7/10
Inability to empathize with others
25 February 2012
Warning: Spoilers
"There are two ways to be fooled. One is to believe what isn't true; the other is to refuse to believe what is true." - Soren Kierkegaard

According to journalist Chris Hedges, "Those who cannot love are spiritually and emotionally dead. They affirm themselves through destruction, first of others, and then, finally, of themselves. Those incapable of love never live." This emotional deadness and inability to empathize with others is reflected in fifteen-year-old Kevin (Ezra Miller) in Lynne Ramsay's first film in nine years, We Need to Talk about Kevin, the chilling story of a sociopathic teenager who commits a horrendous crime (not explicitly shown), one for which his mother must endure the anger and resentment of the community.

Based on a novel by Lionel Shriver and co-written by Ramsay and Rory Stewart Kinnear, We Need to Talk about Kevin builds a fractured narrative told from the point of view of Kevin's mother Eva Khatchadourian (Tilda Swinton), a former big-city dweller who loved to travel and write books until she became a mother.
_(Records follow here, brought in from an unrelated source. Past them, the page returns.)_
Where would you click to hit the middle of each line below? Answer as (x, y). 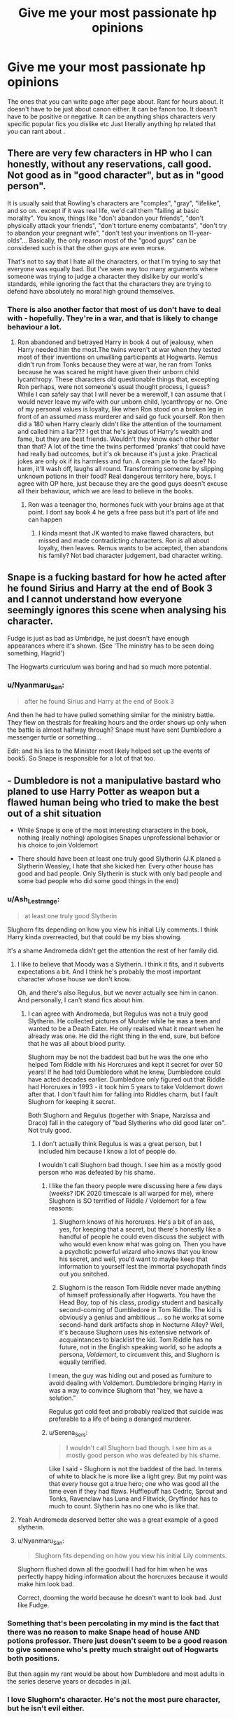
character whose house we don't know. (74, 979)
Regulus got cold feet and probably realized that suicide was (136, 1411)
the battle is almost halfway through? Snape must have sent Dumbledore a (115, 730)
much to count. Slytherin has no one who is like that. (124, 1506)
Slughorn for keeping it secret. (72, 1101)
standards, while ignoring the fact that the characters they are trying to (109, 284)
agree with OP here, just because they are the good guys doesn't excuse (122, 484)
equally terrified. (83, 1362)
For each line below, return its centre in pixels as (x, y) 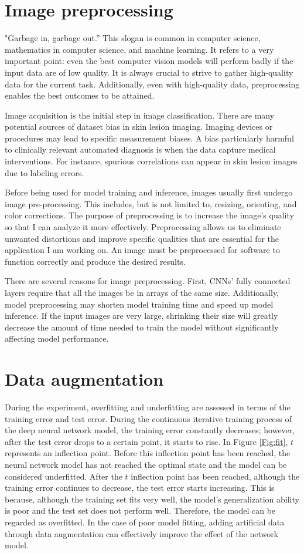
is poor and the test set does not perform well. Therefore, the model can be (140, 510)
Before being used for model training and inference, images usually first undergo (149, 192)
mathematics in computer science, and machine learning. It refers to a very (139, 49)
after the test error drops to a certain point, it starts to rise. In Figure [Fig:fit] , (146, 441)
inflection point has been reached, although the (215, 476)
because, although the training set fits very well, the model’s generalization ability (152, 499)
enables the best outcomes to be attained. (80, 95)
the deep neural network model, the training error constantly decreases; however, (150, 430)
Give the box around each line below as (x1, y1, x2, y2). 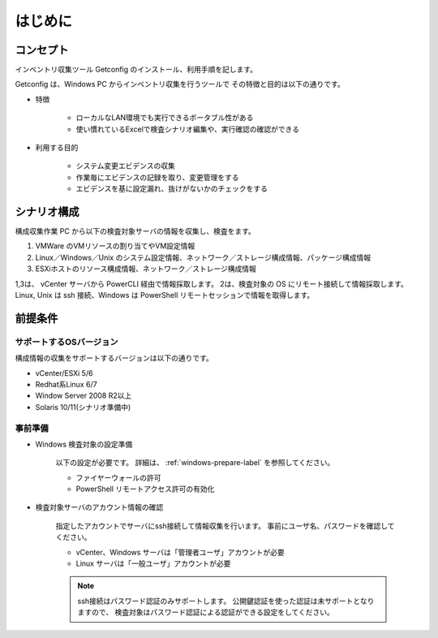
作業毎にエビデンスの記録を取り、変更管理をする (75, 172, 239, 182)
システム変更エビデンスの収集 (75, 161, 176, 170)
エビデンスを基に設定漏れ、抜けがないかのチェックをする (75, 183, 268, 194)
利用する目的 (35, 143, 79, 153)
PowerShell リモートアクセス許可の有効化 (75, 484, 215, 494)
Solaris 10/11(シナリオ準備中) (35, 402, 131, 412)
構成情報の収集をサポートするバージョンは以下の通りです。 (15, 353, 214, 363)
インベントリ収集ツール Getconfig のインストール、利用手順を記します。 (15, 65, 258, 75)
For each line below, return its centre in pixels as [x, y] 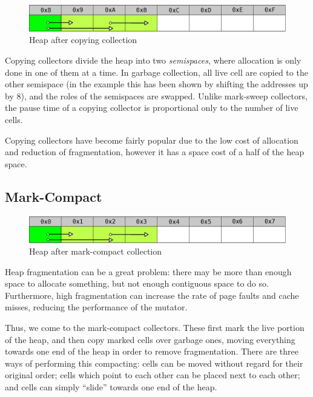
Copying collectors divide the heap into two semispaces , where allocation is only [153, 60]
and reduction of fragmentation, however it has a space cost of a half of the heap [155, 152]
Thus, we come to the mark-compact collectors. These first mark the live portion [155, 328]
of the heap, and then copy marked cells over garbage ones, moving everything [150, 339]
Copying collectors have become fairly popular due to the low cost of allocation [152, 140]
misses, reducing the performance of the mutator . [96, 307]
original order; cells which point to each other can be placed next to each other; [153, 375]
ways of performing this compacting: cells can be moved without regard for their [154, 363]
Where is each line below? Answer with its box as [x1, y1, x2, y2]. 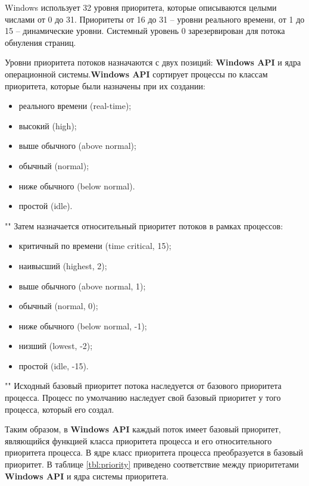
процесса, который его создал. [5, 403, 114, 415]
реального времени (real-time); [18, 99, 132, 112]
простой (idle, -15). [18, 359, 89, 372]
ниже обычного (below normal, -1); [18, 319, 147, 332]
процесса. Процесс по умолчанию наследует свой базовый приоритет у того [5, 391, 281, 404]
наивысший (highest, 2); [18, 259, 107, 272]
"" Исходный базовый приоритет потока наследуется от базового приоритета [5, 379, 282, 392]
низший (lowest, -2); [18, 339, 93, 352]
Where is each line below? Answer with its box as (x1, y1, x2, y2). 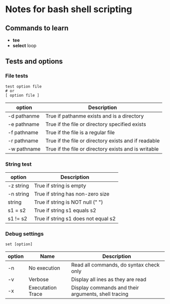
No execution (28, 264, 61, 272)
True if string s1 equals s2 (34, 207, 97, 214)
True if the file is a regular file (45, 129, 115, 136)
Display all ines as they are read (71, 276, 147, 283)
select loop (12, 43, 37, 49)
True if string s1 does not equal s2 (34, 215, 116, 222)
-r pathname (8, 137, 39, 144)
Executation (28, 284, 57, 291)

Unfolding as if in a fevered dream and told in a stream of flashbacks and flash forwards, a now depressed and solitary Eva looks back at key emotional tripping points along her son's destructive journey.

At the outset, we are immersed in red, a frequent motif throughout the film. Here, we see a young Eva and other revelers bathed in a sea of tomatoes at a festival in Spain, which, in its orgy-like quality, is a hint of what is to come later. The scene then moves forward in time to a city intersection where the sound of a worker's drill creates a dissonant symphony with the unstoppable cries of Eva's infant son Kevin. Eva and her little boy (Rocky Duer, Jasper Newell) live in a well-to-do suburban house with husband Franklin (John C. Reilly) and little sister (Ashley Gerasimovich. These surroundings stand in sharp contrast to the box-like home in a run-down neighborhood where Eva is shown years later, a house spray-painted in red by outraged neighbors.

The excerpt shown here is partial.